**WHAT THE EXERCISE ASKS:** Using the listing below, set down exactly the lines from the one that contains "con Iva e spedizione (38, 40)" through the one that contains "More articles [51, 271, 186, 300]", with no pictures.

─── ENTRIES PROVIDED ───

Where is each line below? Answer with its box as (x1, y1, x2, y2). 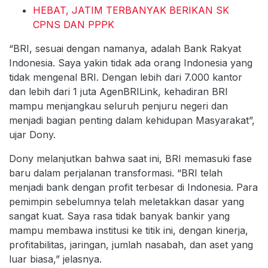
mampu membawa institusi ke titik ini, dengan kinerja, (9, 224, 248, 236)
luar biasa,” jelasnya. (9, 252, 102, 265)
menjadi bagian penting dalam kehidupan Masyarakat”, (9, 114, 255, 126)
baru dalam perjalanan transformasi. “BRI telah (9, 166, 223, 179)
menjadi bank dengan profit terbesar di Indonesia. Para (9, 181, 258, 193)
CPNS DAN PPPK (33, 18, 114, 31)
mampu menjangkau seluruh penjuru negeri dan (9, 99, 228, 112)
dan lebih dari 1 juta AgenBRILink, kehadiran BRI (9, 85, 228, 98)
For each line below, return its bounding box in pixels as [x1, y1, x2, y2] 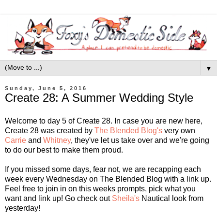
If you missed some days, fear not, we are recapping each [5, 165, 201, 173]
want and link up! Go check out [5, 194, 112, 202]
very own [162, 126, 195, 135]
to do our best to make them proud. [5, 145, 123, 154]
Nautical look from [139, 194, 203, 202]
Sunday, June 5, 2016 [5, 85, 87, 91]
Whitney [43, 136, 71, 144]
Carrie [5, 136, 26, 144]
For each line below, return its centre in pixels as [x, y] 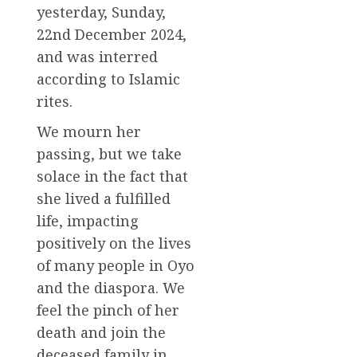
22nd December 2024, [112, 35]
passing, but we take [109, 154]
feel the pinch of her [108, 310]
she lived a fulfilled [104, 199]
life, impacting [88, 221]
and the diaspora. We [111, 288]
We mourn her [89, 132]
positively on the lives [114, 243]
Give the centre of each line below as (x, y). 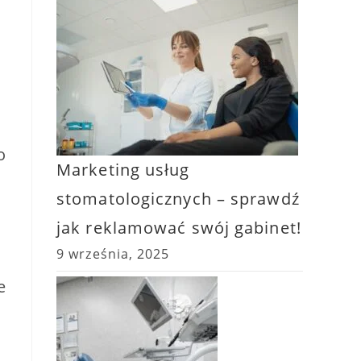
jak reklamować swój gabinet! (179, 228)
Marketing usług (123, 170)
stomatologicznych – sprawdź (178, 199)
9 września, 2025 (113, 254)
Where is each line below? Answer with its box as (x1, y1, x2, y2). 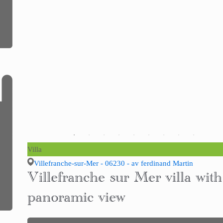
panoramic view (27, 191, 125, 210)
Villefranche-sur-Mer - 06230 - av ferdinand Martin (33, 159, 193, 168)
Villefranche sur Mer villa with (27, 171, 222, 190)
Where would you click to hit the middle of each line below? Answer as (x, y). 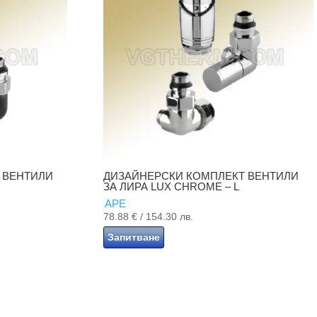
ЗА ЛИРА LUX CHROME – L (172, 187)
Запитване (134, 237)
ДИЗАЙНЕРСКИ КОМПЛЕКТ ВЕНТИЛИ (201, 176)
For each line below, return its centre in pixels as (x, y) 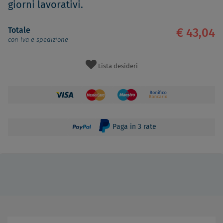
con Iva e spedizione (38, 40)
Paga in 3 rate (133, 127)
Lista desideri (118, 66)
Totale (19, 30)
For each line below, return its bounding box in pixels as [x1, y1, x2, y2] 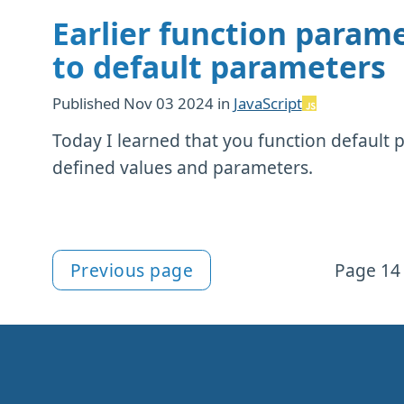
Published [51, 92, 124, 114]
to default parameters [51, 46, 386, 88]
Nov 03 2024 [123, 92, 217, 114]
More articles [51, 271, 186, 300]
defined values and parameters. [51, 154, 313, 179]
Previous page [69, 257, 194, 282]
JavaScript [233, 92, 302, 114]

───

**RESULT BELOW:**
con Iva e spedizione (38, 40)
Paga in 3 rate (133, 127)
Lista desideri (118, 66)
Totale (19, 30)
For each line below, return its bounding box in pixels as [x1, y1, x2, y2] 
Published [51, 92, 124, 114]
to default parameters [51, 46, 386, 88]
Nov 03 2024 [123, 92, 217, 114]
More articles [51, 271, 186, 300]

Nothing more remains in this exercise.